Yassin al Haj Saleh, one of Syria’s most celebrated intellectuals, wrote these essays over a period of five years, from underground in Damascus, Douma and Raqqa, and from exile in Istanbul. Saleh’s compelling biography and his colossal sacrifices lend his writings unusual moral authority. While still in college, Saleh was arrested by the regime and spent 16 years in its notorious prisons; and, since the start of the revolution, his wife and brother have both been disappeared by jihadis (the latter by ISIS). Yet, in spite of the personal tragedy, Saleh’s writes with remarkable dispassion and objectivity.
The essays in this book tackle questions that most confound audiences in the west. The discussions range from the causes of the revolution, the regime’s violent repression, the revolution’s turn to arms, the rise of the Islamists, the threat of militant nihilism to the question of sectarianism. They are rooted in history but they aren’t the usual apologetic narratives of colonial depredation and native passivity. Saleh’s interest is in post-colonial Syria, in its initial promise, halting progress, and eventual betrayal under Baathist rule.
The Baath Party however was merely a cover for what Saleh calls Hafez al Assad’s “neo-sultanic” rule under which the social functions of the state declined, the population became dependent on a new elite through networks of patronage from below while the security state maintained order through surveillance and terror from agove. The regime used the logic of sectarianism to keep the population split vertically, so that people at the bottom could only access state resources and services through intermediaries from their own sect. Sectarianism in the regime’s hand became a political means of control. It had nothing to do with doctrinal differences; its guiding principle was power.
In this system kinship become a key principle, money guaranteed access, and together they created the supreme value: power. People at the top of the pyramid were free to expropriate state resources and a legal system was instituted to protect the gains.
The state functioned on two levels: a ‘non-sectarian yet powerless visible state’ and an invisible ‘private and sectarian’ one. It is the latter that enjoyed “sovereignty over people’s fates, internal domestic affairs, public resources, and regional international relations”. Under Bashar al Assad the state also replaced its “obsolete, inhumane political apparatus with a glamorous material façade”. A regressive and exploitative system was given cover by a purely culturalist notion of modernity with the left-behind blamed for their own immiseration because of their attachment to “tradition”.

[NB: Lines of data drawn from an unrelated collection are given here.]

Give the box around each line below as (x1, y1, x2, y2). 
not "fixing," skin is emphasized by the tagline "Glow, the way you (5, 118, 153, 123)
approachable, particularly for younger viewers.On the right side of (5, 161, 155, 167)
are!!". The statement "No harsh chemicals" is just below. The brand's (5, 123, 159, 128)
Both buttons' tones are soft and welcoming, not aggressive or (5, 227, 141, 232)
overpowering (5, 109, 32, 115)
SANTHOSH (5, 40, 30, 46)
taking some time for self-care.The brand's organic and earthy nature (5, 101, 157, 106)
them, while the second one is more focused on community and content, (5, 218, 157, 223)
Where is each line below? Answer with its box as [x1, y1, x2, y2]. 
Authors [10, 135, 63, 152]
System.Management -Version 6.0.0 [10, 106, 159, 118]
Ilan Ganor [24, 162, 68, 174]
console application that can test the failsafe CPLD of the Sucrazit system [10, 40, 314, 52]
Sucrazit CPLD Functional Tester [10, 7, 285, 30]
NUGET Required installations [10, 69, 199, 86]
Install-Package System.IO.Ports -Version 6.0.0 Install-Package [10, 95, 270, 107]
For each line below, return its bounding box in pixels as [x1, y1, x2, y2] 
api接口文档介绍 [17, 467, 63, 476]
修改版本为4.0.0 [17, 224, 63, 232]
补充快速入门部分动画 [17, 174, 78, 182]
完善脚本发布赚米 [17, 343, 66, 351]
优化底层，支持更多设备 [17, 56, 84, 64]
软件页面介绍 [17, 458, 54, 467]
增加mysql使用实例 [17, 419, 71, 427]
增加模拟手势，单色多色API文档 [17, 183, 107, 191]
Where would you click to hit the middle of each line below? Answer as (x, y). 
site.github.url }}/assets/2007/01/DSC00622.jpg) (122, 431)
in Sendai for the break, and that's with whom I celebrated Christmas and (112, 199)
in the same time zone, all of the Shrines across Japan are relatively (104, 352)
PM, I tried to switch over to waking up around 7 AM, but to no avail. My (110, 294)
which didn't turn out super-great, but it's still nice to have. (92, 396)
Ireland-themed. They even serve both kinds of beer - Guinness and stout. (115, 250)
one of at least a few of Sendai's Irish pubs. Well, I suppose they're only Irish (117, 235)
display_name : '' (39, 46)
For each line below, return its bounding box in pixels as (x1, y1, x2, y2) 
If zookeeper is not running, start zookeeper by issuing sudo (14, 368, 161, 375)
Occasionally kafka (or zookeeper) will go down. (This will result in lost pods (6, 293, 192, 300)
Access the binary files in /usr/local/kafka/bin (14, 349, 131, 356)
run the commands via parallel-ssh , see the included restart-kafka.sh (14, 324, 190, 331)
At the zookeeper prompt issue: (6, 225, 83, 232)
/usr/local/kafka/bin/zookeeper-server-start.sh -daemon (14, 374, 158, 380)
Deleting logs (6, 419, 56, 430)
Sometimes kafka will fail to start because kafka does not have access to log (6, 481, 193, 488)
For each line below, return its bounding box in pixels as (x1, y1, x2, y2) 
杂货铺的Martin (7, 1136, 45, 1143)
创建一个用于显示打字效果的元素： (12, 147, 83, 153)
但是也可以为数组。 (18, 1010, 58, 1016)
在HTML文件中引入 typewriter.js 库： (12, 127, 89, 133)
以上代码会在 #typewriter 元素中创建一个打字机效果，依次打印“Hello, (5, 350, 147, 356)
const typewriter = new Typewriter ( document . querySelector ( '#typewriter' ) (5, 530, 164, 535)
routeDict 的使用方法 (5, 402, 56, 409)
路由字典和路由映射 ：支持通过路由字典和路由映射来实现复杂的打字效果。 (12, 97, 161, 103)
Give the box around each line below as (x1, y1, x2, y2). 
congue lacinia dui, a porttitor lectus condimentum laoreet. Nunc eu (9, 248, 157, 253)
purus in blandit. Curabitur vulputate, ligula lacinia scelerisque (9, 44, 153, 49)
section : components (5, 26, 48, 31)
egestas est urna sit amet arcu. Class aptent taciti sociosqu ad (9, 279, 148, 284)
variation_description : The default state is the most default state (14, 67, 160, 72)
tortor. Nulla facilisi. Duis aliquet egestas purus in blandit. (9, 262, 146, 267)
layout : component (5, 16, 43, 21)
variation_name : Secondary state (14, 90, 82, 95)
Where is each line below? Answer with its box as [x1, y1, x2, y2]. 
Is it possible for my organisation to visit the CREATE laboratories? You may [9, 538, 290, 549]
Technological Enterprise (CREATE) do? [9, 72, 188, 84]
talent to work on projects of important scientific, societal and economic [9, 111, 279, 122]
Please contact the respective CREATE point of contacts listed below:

Tellingly, when revolution came, virtually all the defections happened in the visible state while the invisible, sectarian state remained cohesive and resilient.

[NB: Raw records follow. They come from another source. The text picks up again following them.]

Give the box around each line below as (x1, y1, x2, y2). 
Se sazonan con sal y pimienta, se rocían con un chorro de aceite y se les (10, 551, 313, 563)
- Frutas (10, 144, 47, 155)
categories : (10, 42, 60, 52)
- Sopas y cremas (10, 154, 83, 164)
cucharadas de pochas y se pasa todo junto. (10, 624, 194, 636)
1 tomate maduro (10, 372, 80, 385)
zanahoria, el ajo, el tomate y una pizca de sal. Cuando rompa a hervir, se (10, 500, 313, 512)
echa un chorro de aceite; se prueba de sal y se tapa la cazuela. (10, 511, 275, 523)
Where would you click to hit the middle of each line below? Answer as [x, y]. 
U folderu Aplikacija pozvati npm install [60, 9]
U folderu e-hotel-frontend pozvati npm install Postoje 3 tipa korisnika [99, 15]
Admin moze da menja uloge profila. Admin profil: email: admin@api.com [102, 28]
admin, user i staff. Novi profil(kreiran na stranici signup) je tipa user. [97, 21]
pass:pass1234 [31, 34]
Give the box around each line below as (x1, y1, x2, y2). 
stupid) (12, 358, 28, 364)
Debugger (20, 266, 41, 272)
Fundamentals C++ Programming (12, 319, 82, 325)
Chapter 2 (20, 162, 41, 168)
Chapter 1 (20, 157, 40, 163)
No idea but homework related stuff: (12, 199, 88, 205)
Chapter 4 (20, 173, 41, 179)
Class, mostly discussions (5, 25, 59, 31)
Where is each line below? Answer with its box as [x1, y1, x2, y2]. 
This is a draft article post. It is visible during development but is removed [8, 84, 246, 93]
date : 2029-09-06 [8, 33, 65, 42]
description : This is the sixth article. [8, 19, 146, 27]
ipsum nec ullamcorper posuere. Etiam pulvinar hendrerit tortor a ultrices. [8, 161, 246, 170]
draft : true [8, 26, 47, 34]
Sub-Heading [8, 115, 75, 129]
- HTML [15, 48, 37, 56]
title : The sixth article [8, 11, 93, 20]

Beyond resilience, however, the privatized state also tried to neutralize the revolution’s political advantage by forcing upon it a military contest for which it was decidedly unprepared. As early as June 2011, Saleh warned against the dangers of this ‘state of nature’: violence could replace the revolution’s positive aspirations with the logic of necessity and desperation. Saleh charges the regime as the primary instigator of violence. But while wary of military confrontations, Saleh does not blame the armed uprising for undermining the revolution. Abandoned by the world and faced with the regime’s lethal provocations, revolutionary conscience could only hold out so long. Saleh recognizes the necessity of armed resistance when the alternative is total annihilation. He also notes that contrary to pacifist dogma, “those who took up arms did not replace the peaceful revolution but rather contributed to its expansion and resilience.”
By July 2011, three months into the uprising, Human Rights Watch had recorded 887 unarmed protesters killed by regime snipers. The Free Syria Army was formed shortly after that. It was partly through the protection of rebel arms that street protests continued to grow (reaching their peak during the summer of 2012). Citizen journalists provided additional protection by filming violations and beaming them out to the world.

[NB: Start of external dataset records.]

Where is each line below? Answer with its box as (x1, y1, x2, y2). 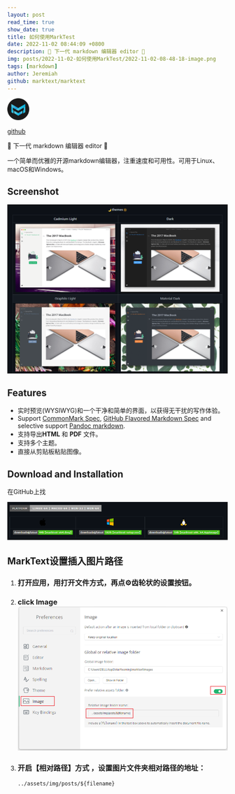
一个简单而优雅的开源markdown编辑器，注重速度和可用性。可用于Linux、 (7, 156, 219, 164)
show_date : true (7, 26, 55, 33)
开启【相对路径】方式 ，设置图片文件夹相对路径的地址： (17, 763, 206, 773)
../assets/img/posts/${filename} (17, 780, 115, 788)
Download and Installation (7, 468, 124, 480)
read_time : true (7, 18, 55, 26)
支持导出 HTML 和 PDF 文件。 (17, 430, 102, 438)
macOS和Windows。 (7, 165, 68, 173)
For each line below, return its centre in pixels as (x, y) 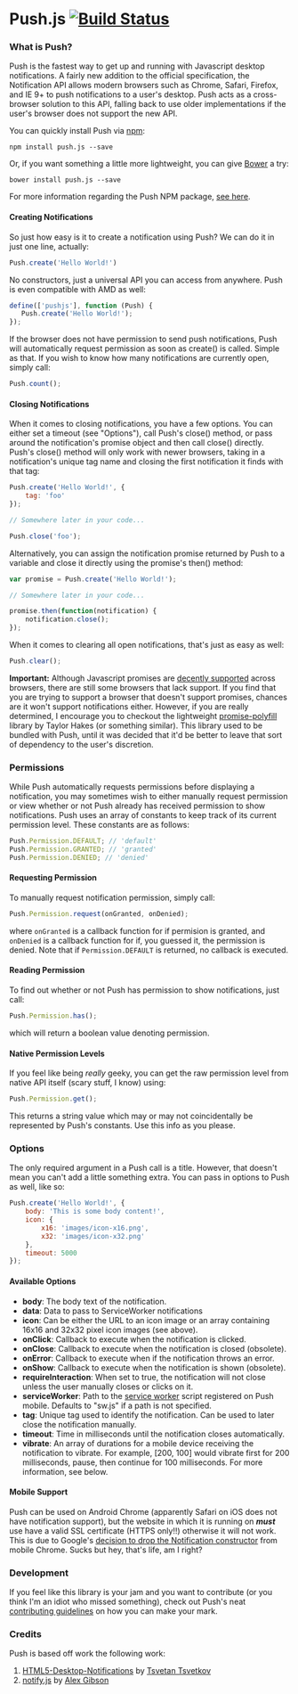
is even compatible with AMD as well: (78, 289)
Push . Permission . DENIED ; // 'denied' (79, 857)
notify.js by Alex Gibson (65, 1681)
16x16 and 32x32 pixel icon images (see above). (110, 1330)
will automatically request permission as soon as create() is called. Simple (145, 348)
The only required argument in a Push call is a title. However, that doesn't (143, 1168)
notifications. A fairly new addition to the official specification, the (129, 76)
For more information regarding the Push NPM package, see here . (130, 197)
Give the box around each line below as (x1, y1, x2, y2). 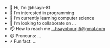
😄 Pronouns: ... (9, 33, 42, 39)
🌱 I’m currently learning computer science (9, 15, 94, 21)
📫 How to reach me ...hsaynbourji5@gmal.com (9, 26, 106, 31)
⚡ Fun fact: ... (9, 38, 37, 44)
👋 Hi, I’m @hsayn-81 (9, 5, 50, 10)
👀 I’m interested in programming (9, 10, 75, 16)
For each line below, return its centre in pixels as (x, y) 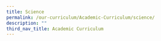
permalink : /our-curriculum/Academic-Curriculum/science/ (80, 17)
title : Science (25, 12)
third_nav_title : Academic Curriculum (55, 29)
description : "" (27, 23)
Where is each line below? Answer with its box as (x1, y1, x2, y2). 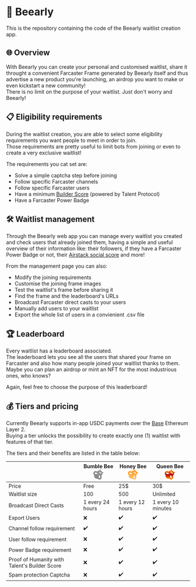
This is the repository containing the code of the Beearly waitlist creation (6, 25, 181, 32)
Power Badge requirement (8, 546, 72, 553)
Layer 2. (6, 426, 26, 433)
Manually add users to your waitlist (14, 305, 99, 312)
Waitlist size (8, 491, 37, 498)
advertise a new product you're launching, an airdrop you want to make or (6, 75, 184, 82)
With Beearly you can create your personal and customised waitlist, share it (6, 63, 188, 70)
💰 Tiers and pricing (6, 401, 79, 411)
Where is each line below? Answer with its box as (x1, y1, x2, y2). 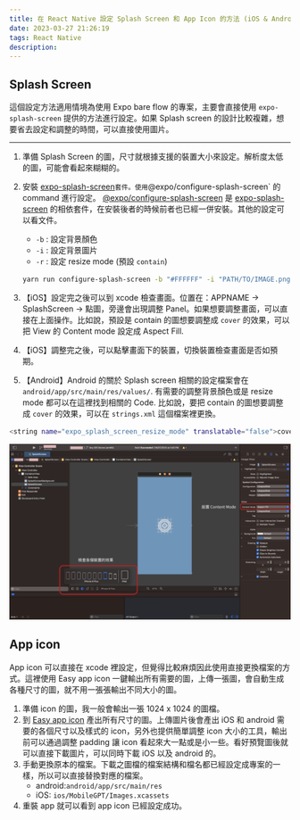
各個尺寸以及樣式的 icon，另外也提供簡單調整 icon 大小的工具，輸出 (37, 725, 287, 736)
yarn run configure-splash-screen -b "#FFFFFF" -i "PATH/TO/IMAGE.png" (21, 275, 295, 285)
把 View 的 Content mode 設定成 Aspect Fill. (21, 326, 185, 336)
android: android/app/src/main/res (35, 780, 162, 791)
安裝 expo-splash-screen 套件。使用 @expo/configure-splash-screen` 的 (21, 181, 281, 192)
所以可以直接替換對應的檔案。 (37, 770, 148, 781)
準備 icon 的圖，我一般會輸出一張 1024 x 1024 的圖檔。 (21, 703, 225, 714)
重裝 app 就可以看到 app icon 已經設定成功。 (21, 799, 187, 811)

But if Saleh recognizes the legitimacy of armed resistance, he is withering in his condemnation of what he calls “militant nihilism” (a term he prefers to “terrorism” which has been diluted of meaning through misuse by repressive states). It is neither morally defensible nor practically justifiable because it “necessarily hurts the innocent, owing to its arbitrariness”. Even when motivated by real injustice “the ‘goal’ of terrorism collapses into the very act of rebellion against this condition and into the elimination of enemies without ever achieving anything greater, such as…national independence, or ending poverty, or even punishing criminals among the rulers and their collaborators”.
Saleh was predicting the rise of such nihilism already in May 2012. Without support for the revolutionary forces, he warned, the nihilists will strengthen. “Were a nihilist organisation to somehow come to power”, Saleh writes in a prophetic passage, “the result could only be brutal despotism. Not only are nihilist organisations accustomed to indiscriminate violence: their radical withdrawal from the world encourages the cultural and psychological conditions necessary for prohibiting dissent and uprooting any alternative”.
In a section on media activists, Saleh describes them as creating an “objective memory of the uprising”. In these ten essays, he has achieved something similar. For all its resilience, the revolution in Syria appears headed toward a grim denouement. But in the face cynical efforts by counter-revolutionary ideologues to rewrite history, Saleh’s work will stand as an imperishable reminder of the circumstances through which this impossible revolution endured.